Please review the proposed settlement terms carefully and let me know if you would like us to move forward with these terms for settlement. …


They’re going to do WHAT?

Continue to tell me to do crossword puzzles?   WTFF!!! [blood pressure alert]

I responded with the suggestion to simply try it for 3 months to see how that will work.   As of  7/29/22, I have NOT received a response.

If I wasn’t so busy with the litigation I would have contacted all their board members.

Just like the Kingman hospital and Southwest, North Country is a NON PROFIT! 

How can all these non-profits be so evil?

Is someone skimming funds?

It makes NO sense that a non-profit would deliberately refuse patient treatment, causing disease, pain, and DEATH.  Yet, that’s what North Country does all the time.  Neighbors who definitely experience cognitive decline are told that they are FINE!

In many of my nonprofit investigations I found that some relative or friend got lucrative contracts for IT, janitorial, or whatever services.   Cleverly hidden as legitimate expenses.   Debt consolidation, animal shelters, you name it.  I found so much FRAUD.

I’ll have many questions for the board members who are ultimately responsible for the KRMC, Southwest, and North Country misconduct.

So far I’ve only seen attorney arguments claiming that it is the “standard of care” to NOT listen to patients, to NOT read health records provided by patients, to NOT diagnose, and to NOT provide treatment.

How DO the board members feel about that? Do they have the slightest clue what’s going on?

I’m desperate for a continuous glucose monitor so I can see how different foods impact my blood sugar.

I would PAY for it if I could get one without a prescription and thought I finally found a source, but then they sold them in every state but Arizona.  I’m just so lucky.

I ordered the gadget and test strips that require me to draw blood and while I have no problem with others sticking giant needles into me, I have yet to work myself up to doing it myself.  And I just don’t see how I could do this literally every 15 minutes and keep accurate records.

When I first realized last week that my days are numbered, I thought it didn’t matter anymore.

I spent a lot of time reading up on what people do when they are terminal and I thought maybe I don’t need to waste more of my limited cash on supplements and medical care.

But then I realized that I will have to make many very difficult end-of-life decisions, requiring the best brain I can possibly have.

So I didn’t have that margarita and until my house is sold and I know how I’ll continue to live until I’m out of money I’ll try to do what I can to optimize my health.
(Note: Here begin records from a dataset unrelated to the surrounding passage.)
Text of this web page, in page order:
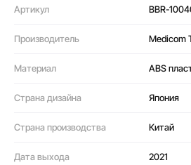
Артикул BBR-
Производитель Medicom
Материал ABS
Страна дизайна Япония
Страна производства Китай
Дата выхода 2021
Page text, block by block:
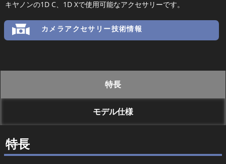
キヤノンの1D C、1D Xで使用可能なアクセサリーです。
カメラアクセサリー技術情報
特長
モデル仕様
特長
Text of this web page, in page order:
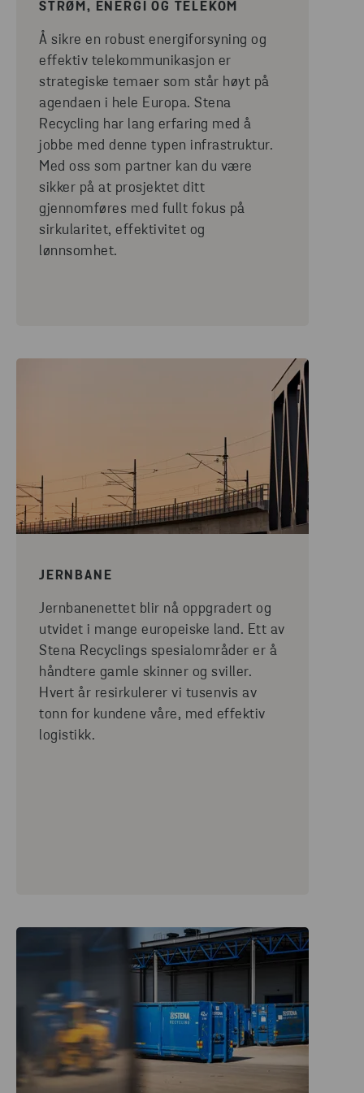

And of course, it’s not just about me, it’s about everybody who is killed by their medical professionals’ incompetence, negligence, malice …

There should be literally many MILLIONS of lawsuits!

I’ve met several other patients and caregivers who all have the exact same problems with their doctors being imbeciles and essentially telling them to go die, LYING about dementia treatment not being available.

I’ve been thinking about my will and it’s rather complicated because I have no family in the US or any close friends.

If I live to commit suicide when I run out of money I don’t have to worry about my estate because almost everything of value will have been liquidated.

Can I will what little is left to some person or organization who can then sue my “healthcare” providers for refusing to provide treatment and essentially forcing me to kill myself?

Since I had planned on living in my home until I die, my estate could have sold the property after I died in 15 or 20 years if all went as planned.  My property would be a lot more valuable if I didn’t have to constantly pay and fight for healthcare instead of maintaining and finally finishing my home.  I so enjoy building, creating, planting, and beautifying.   And all I do anymore is stress and bitch and moan and think about when and how I’m going to die and whether I’ll survive the Defendants and their attorneys’ assaults long enough to be able to sell the house next spring.

So much to research.

So many decisions to make.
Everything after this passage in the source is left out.